* _What you have to do_: Search the material below for "wooden" and copy every line where it occurs.

* _Supplied records_:
***
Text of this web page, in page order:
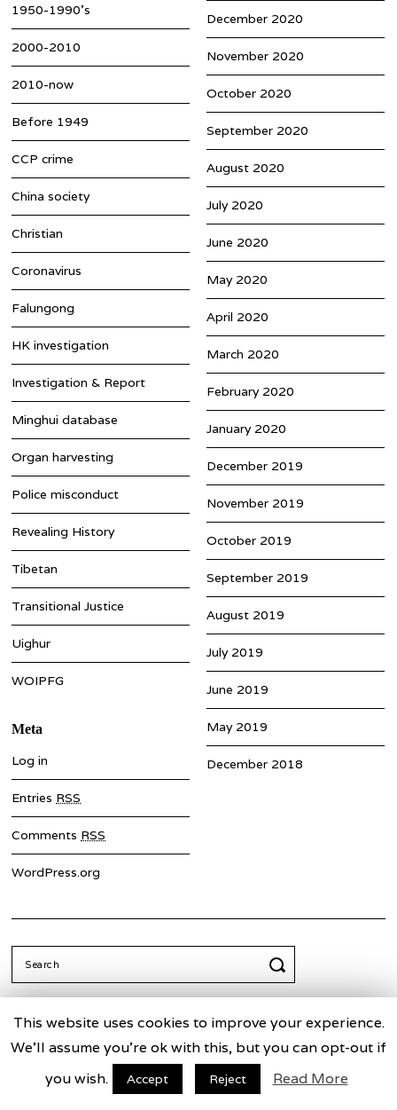
December 2020
November 2020
October 2020
September 2020
August 2020
July 2020
June 2020
May 2020
April 2020
March 2020
February 2020
January 2020
December 2019
November 2019
October 2019
September 2019
August 2019
July 2019
June 2019
May 2019
December 2018
1950-1990’s
2000-2010
2010-now
Before 1949
CCP crime
China society
Christian
Coronavirus
Falungong
HK investigation
Investigation & Report
Minghui database
Organ harvesting
Police misconduct
Revealing History
Tibetan
Transitional Justice
Uighur
WOIPFG
Meta
Log in
Entries RSS
Comments RSS
WordPress.org
Truth Commission for China
Facebook Twitter
This website uses cookies to improve your experience.
We'll assume you're ok with this, but you can opt-out if
you wish.
Accept Reject Read More
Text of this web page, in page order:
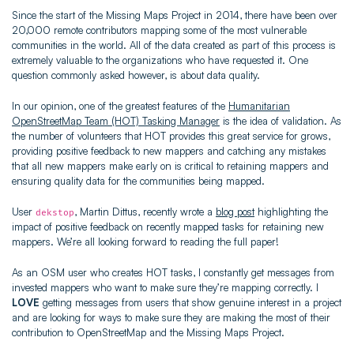
Since the start of the Missing Maps Project in 2014, there have been over
20,000 remote contributors mapping some of the most vulnerable
communities in the world. All of the data created as part of this process is
extremely valuable to the organizations who have requested it. One
question commonly asked however, is about data quality.
In our opinion, one of the greatest features of the Humanitarian
OpenStreetMap Team (HOT) Tasking Manager is the idea of validation. As
the number of volunteers that HOT provides this great service for grows,
providing positive feedback to new mappers and catching any mistakes
that all new mappers make early on is critical to retaining mappers and
ensuring quality data for the communities being mapped.
User dekstop, Martin Dittus, recently wrote a blog posthighlighting the
impact of positive feedback on recently mapped tasks for retaining new
mappers. We’re all looking forward to reading the full paper!
As an OSM user who creates HOT tasks, I constantly get messages from
invested mappers who want to make sure they’re mapping correctly. I
LOVE getting messages from users that show genuine interest in a project
and are looking for ways to make sure they are making the most of their
contribution to OpenStreetMap and the Missing Maps Project.
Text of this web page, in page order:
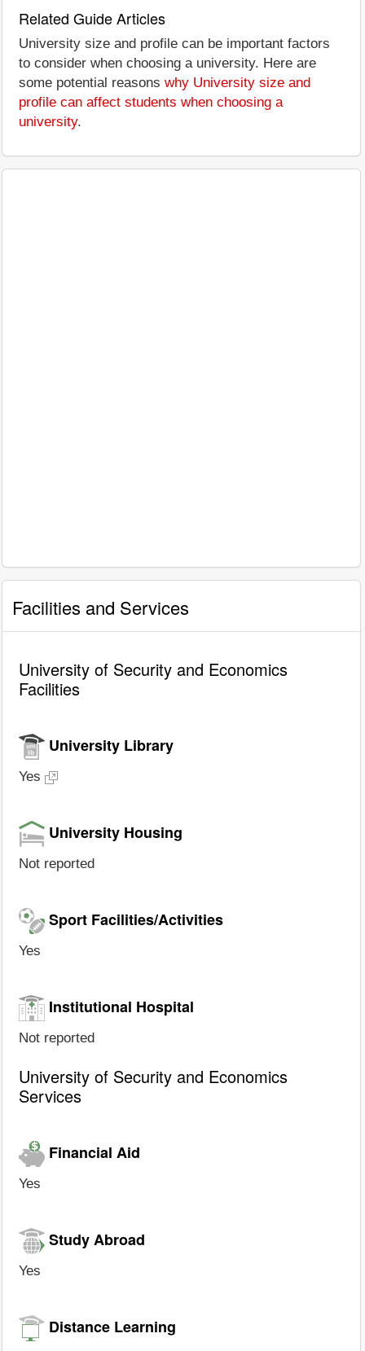
Related Guide Articles
University size and profile can be important factors
to consider when choosing a university. Here are
some potential reasons why University size and
profile can affect students when choosing a
university.
Facilities and Services
University of Security and Economics
Facilities
University Library
Yes
University Housing
Not reported
Sport Facilities/Activities
Yes
Institutional Hospital
Not reported
University of Security and Economics
Services
Financial Aid
Yes
Study Abroad
Yes
Distance Learning
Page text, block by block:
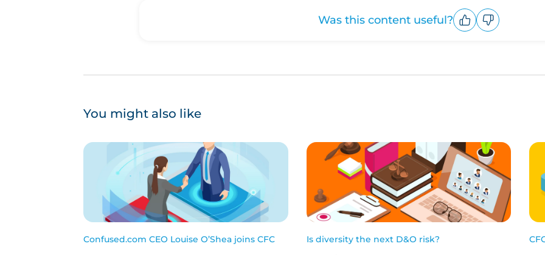
Was this content useful?
You might also like
Confused.com CEO Louise O’Shea joins CFC
Is diversity the next D&O risk?
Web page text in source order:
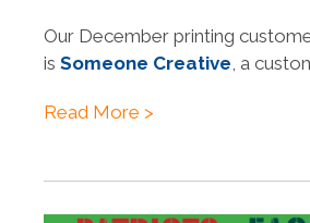
Our December printing
is Someone Creative, a
Read More >
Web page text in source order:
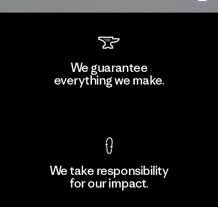
We guarantee
everything we make.
We take responsibility
for our impact.
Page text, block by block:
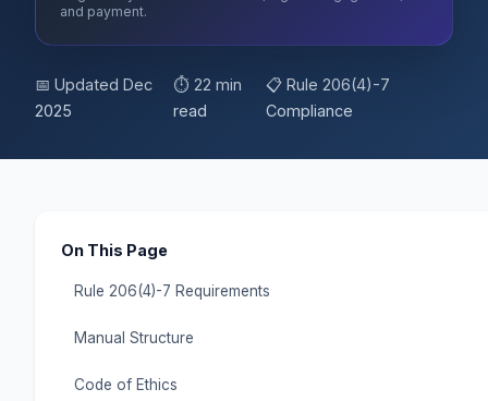
and payment.
📅 Updated Dec
2025
⏱ 22 min
read
📋 Rule 206(4)-7
Compliance
On This Page
Rule 206(4)-7 Requirements
Manual Structure
Code of Ethics
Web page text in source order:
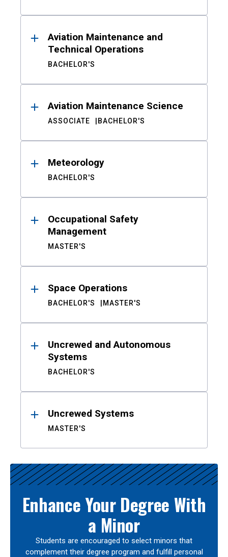
Aviation Maintenance and
Technical Operations
BACHELOR'S
Aviation Maintenance Science
ASSOCIATE BACHELOR'S
Meteorology
BACHELOR'S
Occupational Safety
Management
MASTER'S
Space Operations
BACHELOR'S MASTER'S
Uncrewed and Autonomous
Systems
BACHELOR'S
Uncrewed Systems
MASTER'S
Enhance Your Degree With
a Minor
Students are encouraged to select minors that
complement their degree program and fulfill personal
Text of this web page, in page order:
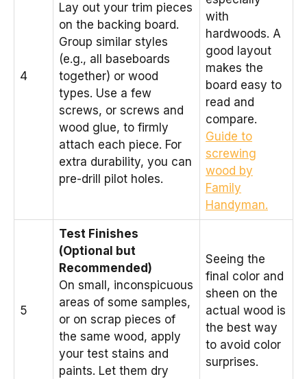
4
Lay out your trim pieces
on the backing board.
Group similar styles
(e.g., all baseboards
together) or wood
types. Use a few
screws, or screws and
wood glue, to firmly
attach each piece. For
extra durability, you can
pre-drill pilot holes.
with
hardwoods. A
good layout
makes the
board easy to
read and
compare.
Guide to
screwing
wood by
Family
Handyman.
5
Test Finishes
(Optional but
Recommended)
On small, inconspicuous
areas of some samples,
or on scrap pieces of
the same wood, apply
your test stains and
paints. Let them dry
Seeing the
final color and
sheen on the
actual wood is
the best way
to avoid color
surprises.
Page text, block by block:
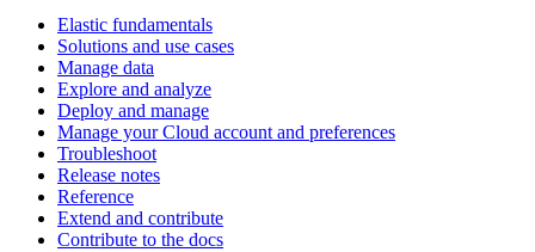
Elastic fundamentals
Solutions and use cases
Manage data
Explore and analyze
Deploy and manage
Manage your Cloud account and preferences
Troubleshoot
Release notes
Reference
Extend and contribute
Contribute to the docs
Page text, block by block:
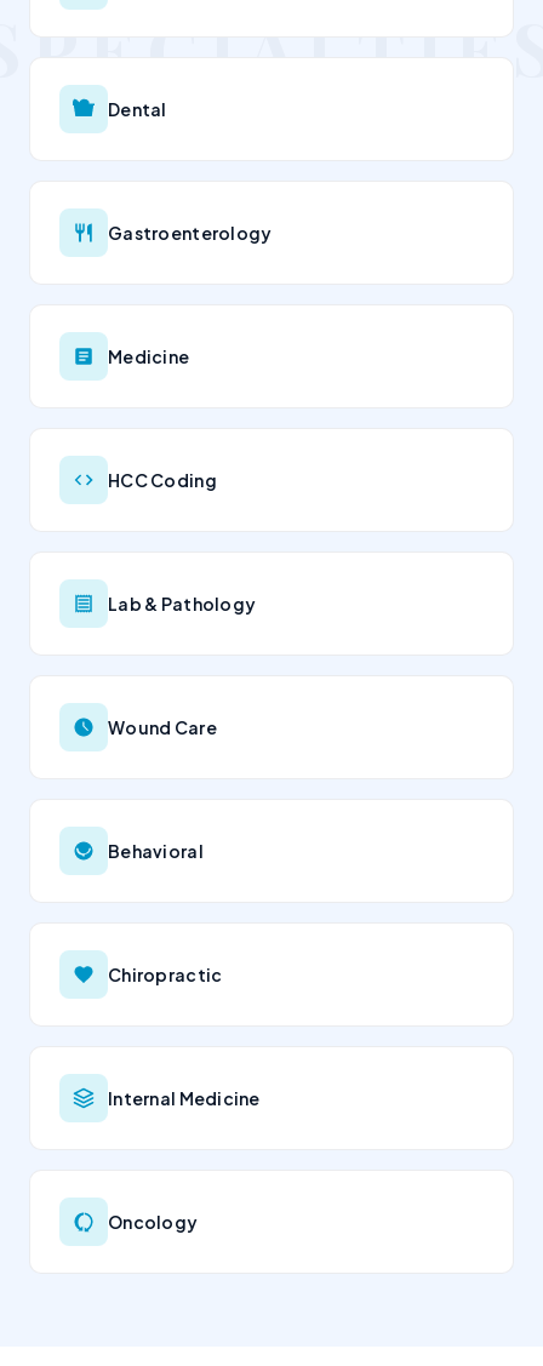
Dental
Gastroenterology
Medicine
HCC Coding
Lab & Pathology
Wound Care
Behavioral
Chiropractic
Internal Medicine
Oncology
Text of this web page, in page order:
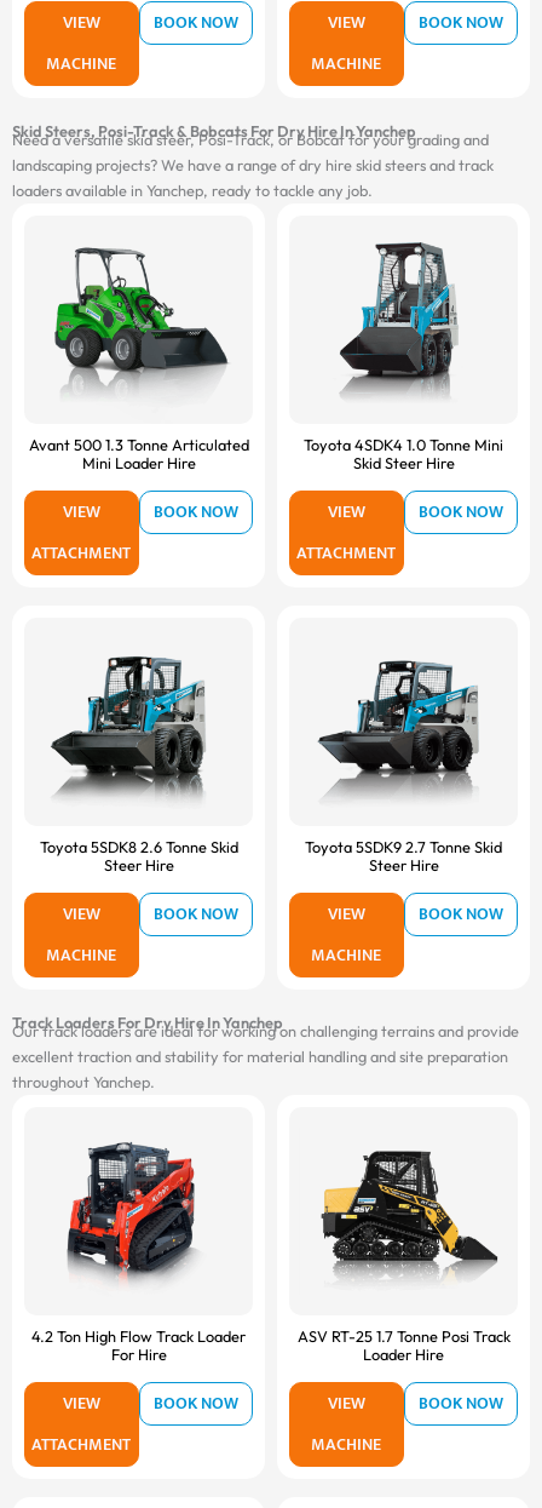
VIEW
MACHINE
BOOK NOW
VIEW
MACHINE
BOOK NOW
Skid Steers, Posi-Track & Bobcats For Dry Hire In Yanchep
Need a versatile skid steer, Posi-Track, or Bobcat for your grading and
landscaping projects? We have a range of dry hire skid steers and track
loaders available in Yanchep, ready to tackle any job.
Avant 500 1.3 Tonne Articulated
Mini Loader Hire
VIEW
ATTACHMENT
BOOK NOW
Toyota 4SDK4 1.0 Tonne Mini
Skid Steer Hire
VIEW
ATTACHMENT
BOOK NOW
Toyota 5SDK8 2.6 Tonne Skid
Steer Hire
VIEW
MACHINE
BOOK NOW
Toyota 5SDK9 2.7 Tonne Skid
Steer Hire
VIEW
MACHINE
BOOK NOW
Track Loaders For Dry Hire In Yanchep
Our track loaders are ideal for working on challenging terrains and provide
excellent traction and stability for material handling and site preparation
throughout Yanchep.
4.2 Ton High Flow Track Loader
For Hire
VIEW
ATTACHMENT
BOOK NOW
ASV RT-25 1.7 Tonne Posi Track
Loader Hire
VIEW
MACHINE
BOOK NOW
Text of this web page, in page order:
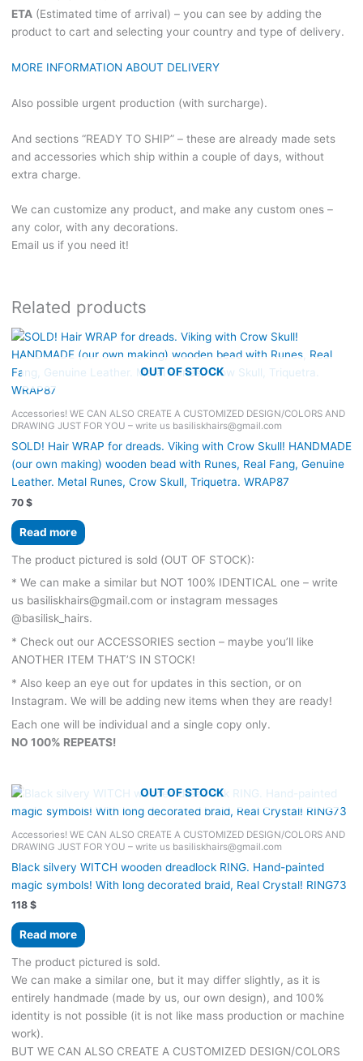
ETA(Estimated time of arrival) – you can see by adding the
product to cart and selecting your country and type of delivery.
MORE INFORMATION ABOUT DELIVERY
Also possible urgent production (with surcharge).
And sections “READY TO SHIP” – these are already made sets
and accessories which ship within a couple of days, without
extra charge.
We can customize any product, and make any custom ones –
any color, with any decorations.
Email us if you need it!
Related products
OUT OF STOCK
Accessories! WE CAN ALSO CREATE A CUSTOMIZED DESIGN/COLORS AND
DRAWING JUST FOR YOU – write us basiliskhairs@gmail.com
SOLD! Hair WRAP for dreads. Viking with Crow Skull! HANDMADE
(our own making) wooden bead with Runes, Real Fang, Genuine
Leather. Metal Runes, Crow Skull, Triquetra. WRAP87
70 $
Read more
The product pictured is sold (OUT OF STOCK):
* We can make a similar but NOT 100% IDENTICAL one – write
us basiliskhairs@gmail.com or instagram messages
@basilisk_hairs.
* Check out our ACCESSORIES section – maybe you’ll like
ANOTHER ITEM THAT’S IN STOCK!
* Also keep an eye out for updates in this section, or on
Instagram. We will be adding new items when they are ready!
Each one will be individual and a single copy only.
NO 100% REPEATS!
OUT OF STOCK
Accessories! WE CAN ALSO CREATE A CUSTOMIZED DESIGN/COLORS AND
DRAWING JUST FOR YOU – write us basiliskhairs@gmail.com
Black silvery WITCH wooden dreadlock RING. Hand-painted
magic symbols! With long decorated braid, Real Сrystal! RING73
118 $
Read more
The product pictured is sold.
We can make a similar one, but it may differ slightly, as it is
entirely handmade (made by us, our own design), and 100%
identity is not possible (it is not like mass production or machine
work).
BUT WE CAN ALSO CREATE A CUSTOMIZED DESIGN/COLORS
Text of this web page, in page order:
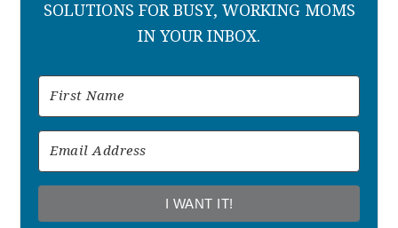
SOLUTIONS FOR BUSY, WORKING MOMS
IN YOUR INBOX.
I WANT IT!
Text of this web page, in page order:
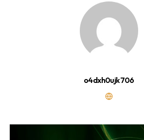
o4dxh0ujk706
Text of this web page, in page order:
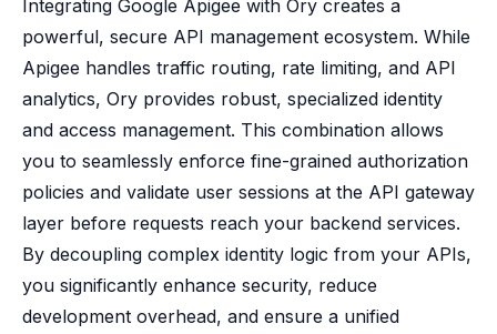
Case studies
Paper: De-risk Your Identity Stack - The case for moving from
Guide: Top 5 Best Practices for Migrating off Auth0 Without
Paper: Beyond build vs buy, a flexible approach to IAM
Case study: Fandom secures auth for millions
Case study: Axel Springer streamlines CIAM
KuppingerCole Executive View: Ory
Comparison: Ory vs. Ping Identity
Comparison: Ory vs. Auth0
Documentation
Documentation
Changelog
Ory Community
Integrating Google Apigee with Ory creates a
powerful, secure API management ecosystem. While
Apigee handles traffic routing, rate limiting, and API
analytics, Ory provides robust, specialized identity
and access management. This combination allows
you to seamlessly enforce fine-grained authorization
policies and validate user sessions at the API gateway
layer before requests reach your backend services.
By decoupling complex identity logic from your APIs,
you significantly enhance security, reduce
development overhead, and ensure a unified
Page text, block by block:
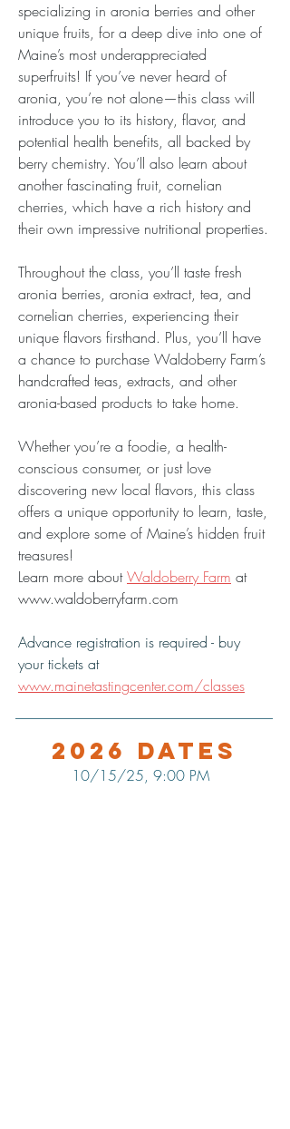
specializing in aronia berries and other
unique fruits, for a deep dive into one of
Maine’s most underappreciated
superfruits! If you’ve never heard of
aronia, you’re not alone—this class will
introduce you to its history, flavor, and
potential health benefits, all backed by
berry chemistry. You’ll also learn about
another fascinating fruit, cornelian
cherries, which have a rich history and
their own impressive nutritional properties.
Throughout the class, you’ll taste fresh
aronia berries, aronia extract, tea, and
cornelian cherries, experiencing their
unique flavors firsthand. Plus, you’ll have
a chance to purchase Waldoberry Farm’s
handcrafted teas, extracts, and other
aronia-based products to take home.
Whether you’re a foodie, a health-
conscious consumer, or just love
discovering new local flavors, this class
offers a unique opportunity to learn, taste,
and explore some of Maine’s hidden fruit
treasures!
Learn more about Waldoberry Farm at
www.waldoberryfarm.com
Advance registration is required - buy
your tickets at
www.mainetastingcenter.com/classes
2026 Dates
10/15/25, 9:00 PM
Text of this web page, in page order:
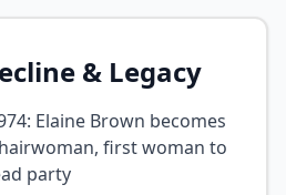
& Legacy
Elaine Brown becomes
first woman to
party
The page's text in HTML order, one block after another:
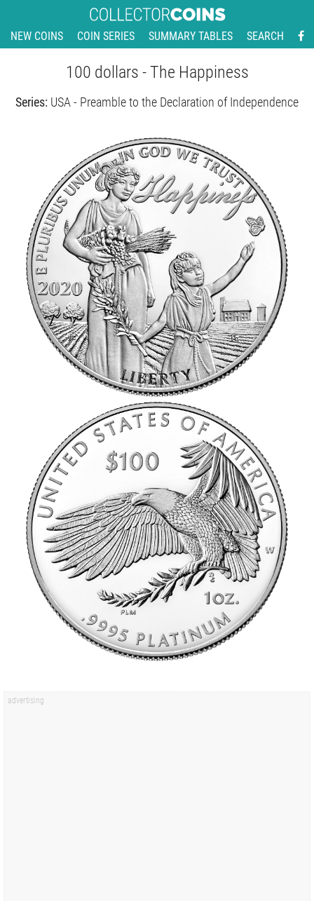
NEW COINS COIN SERIES SUMMARY TABLES SEARCH
100 dollars - The Happiness
Series: USA - Preamble to the Declaration of Independence
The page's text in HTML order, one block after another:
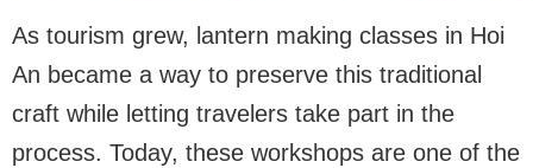
As tourism grew, lantern making classes in Hoi
An became a way to preserve this traditional
craft while letting travelers take part in the
process. Today, these workshops are one of the
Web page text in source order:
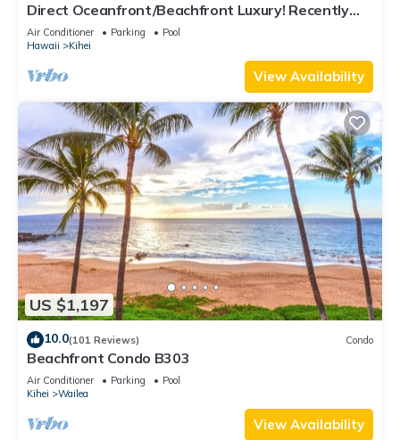
Direct Oceanfront/Beachfront Luxury! Recently
Remodeled
Air Conditioner Parking
Pool
Hawaii
Kihei
View Availability
US $1,197
10.0(101 Reviews) Condo
Beachfront Condo B303
Air Conditioner Parking
Pool
Kihei
Wailea
View Availability
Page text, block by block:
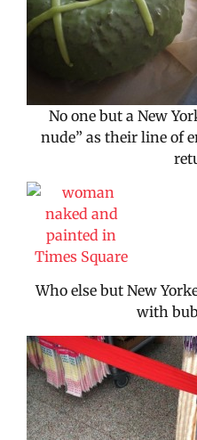
No one but a New
nude” as their line of
Who else but New
with
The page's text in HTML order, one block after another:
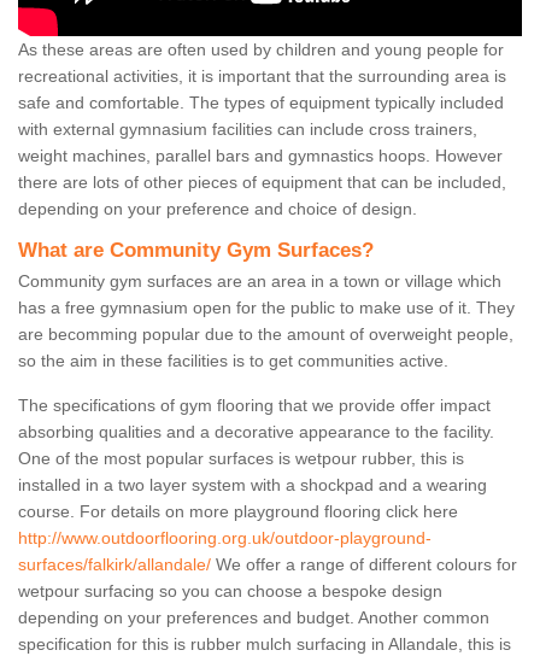
As these areas are often used by children and young people for
recreational activities, it is important that the surrounding area is
safe and comfortable. The types of equipment typically included
with external gymnasium facilities can include cross trainers,
weight machines, parallel bars and gymnastics hoops. However
there are lots of other pieces of equipment that can be included,
depending on your preference and choice of design.
What are Community Gym Surfaces?
Community gym surfaces are an area in a town or village which
has a free gymnasium open for the public to make use of it. They
are becomming popular due to the amount of overweight people,
so the aim in these facilities is to get communities active.
The specifications of gym flooring that we provide offer impact
absorbing qualities and a decorative appearance to the facility.
One of the most popular surfaces is wetpour rubber, this is
installed in a two layer system with a shockpad and a wearing
course. For details on more playground flooring click here
http://www.outdoorflooring.org.uk/outdoor-playground-
surfaces/falkirk/allandale/ We offer a range of different colours for
wetpour surfacing so you can choose a bespoke design
depending on your preferences and budget. Another common
specification for this is rubber mulch surfacing in Allandale, this is
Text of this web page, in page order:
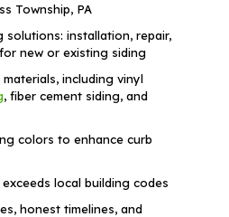
Township, PA
solutions: installation, repair,
new or existing siding
including vinyl
, fiber cement siding, and
colors to enhance curb
local building codes
honest timelines, and
***
* _Result of the task_:
(our own making) wooden bead with Runes, Real Fang, Genuine
Black silvery WITCH wooden dreadlock RING. Hand-painted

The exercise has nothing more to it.